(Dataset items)
-- Opening Marker --

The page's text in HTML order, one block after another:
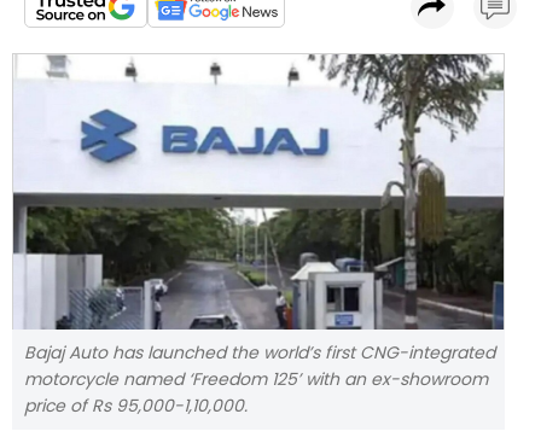
Bajaj Auto has launched the world’s first CNG-integrated
motorcycle named ‘Freedom 125’ with an ex-showroom
price of Rs 95,000-1,10,000.
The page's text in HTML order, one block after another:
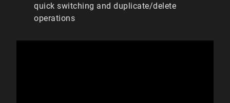
quick switching and duplicate/delete
operations
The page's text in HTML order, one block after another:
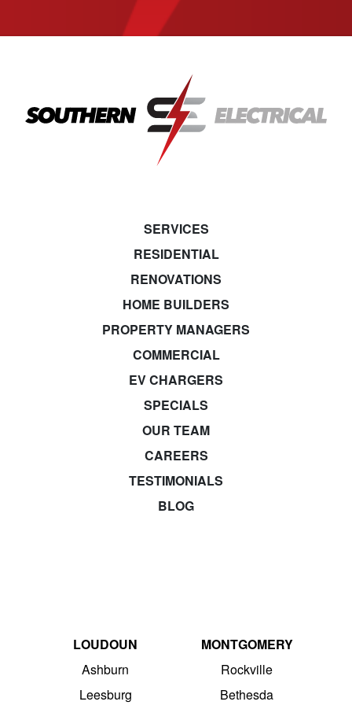
SERVICES
RESIDENTIAL
RENOVATIONS
HOME BUILDERS
PROPERTY MANAGERS
COMMERCIAL
EV CHARGERS
SPECIALS
OUR TEAM
CAREERS
TESTIMONIALS
BLOG
LOUDOUN
Ashburn
Leesburg
MONTGOMERY
Rockville
Bethesda
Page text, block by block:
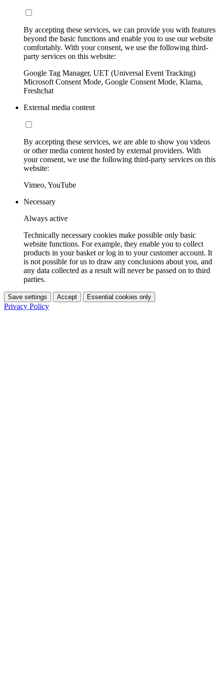
By accepting these services, we can provide you with features
beyond the basic functions and enable you to use our website
comfortably. With your consent, we use the following third-
party services on this website:
Google Tag Manager, UET (Universal Event Tracking)
Microsoft Consent Mode, Google Consent Mode, Klarna,
Freshchat
External media content
By accepting these services, we are able to show you videos
or other media content hosted by external providers. With
your consent, we use the following third-party services on this
website:
Vimeo, YouTube
Necessary
Always active
Technically necessary cookies make possible only basic
website functions. For example, they enable you to collect
products in your basket or log in to your customer account. It
is not possible for us to draw any conclusions about you, and
any data collected as a result will never be passed on to third
parties.
Save settings Accept Essential cookies only
Privacy Policy
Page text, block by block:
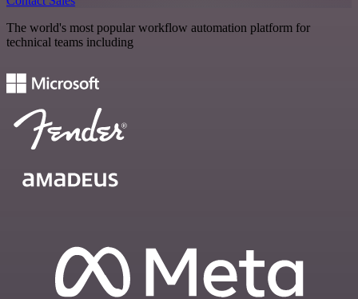
The world's most popular workflow automation platform for
technical teams including
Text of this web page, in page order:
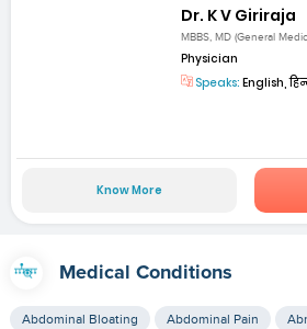
Dr. K V Giriraja
MBBS, MD (General
Physician
Speaks: English,
Know More
Medical Conditions
Abdominal Bloating Abdominal Pain
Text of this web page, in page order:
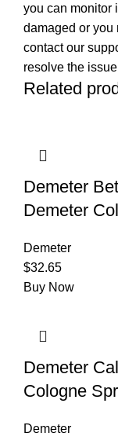
you can monitor
damaged or you
contact our
resolve the
Related
Demeter
Demeter
Demeter
$32.65
Buy Now
Demeter
Cologne
Demeter

-- Closing Marker --

* Exercise instructions *
Set down all of the entries exactly as they stand, without any image.

* Finished exercise *
The page's text in HTML order, one block after another:
Bajaj Auto has launched the world’s first CNG-integrated
motorcycle named ‘Freedom 125’ with an ex-showroom
price of Rs 95,000-1,10,000.
The page's text in HTML order, one block after another:
quick switching and duplicate/delete
operations
The page's text in HTML order, one block after another:
SERVICES
RESIDENTIAL
RENOVATIONS
HOME BUILDERS
PROPERTY MANAGERS
COMMERCIAL
EV CHARGERS
SPECIALS
OUR TEAM
CAREERS
TESTIMONIALS
BLOG
LOUDOUN
Ashburn
Leesburg
MONTGOMERY
Rockville
Bethesda
Page text, block by block:
By accepting these services, we can provide you with features
beyond the basic functions and enable you to use our website
comfortably. With your consent, we use the following third-
party services on this website:
Google Tag Manager, UET (Universal Event Tracking)
Microsoft Consent Mode, Google Consent Mode, Klarna,
Freshchat
External media content
By accepting these services, we are able to show you videos
or other media content hosted by external providers. With
your consent, we use the following third-party services on this
website:
Vimeo, YouTube
Necessary
Always active
Technically necessary cookies make possible only basic
website functions. For example, they enable you to collect
products in your basket or log in to your customer account. It
is not possible for us to draw any conclusions about you, and
any data collected as a result will never be passed on to third
parties.
Save settings Accept Essential cookies only
Privacy Policy
Page text, block by block:
The world's most popular workflow automation platform for
technical teams including
Text of this web page, in page order:
Dr. K V Giriraja
MBBS, MD (General
Physician
Speaks: English,
Know More
Medical Conditions
Abdominal Bloating Abdominal Pain
Text of this web page, in page order:
you can monitor
damaged or you
contact our
resolve the
Related
Demeter
Demeter
Demeter
$32.65
Buy Now
Demeter
Cologne
Demeter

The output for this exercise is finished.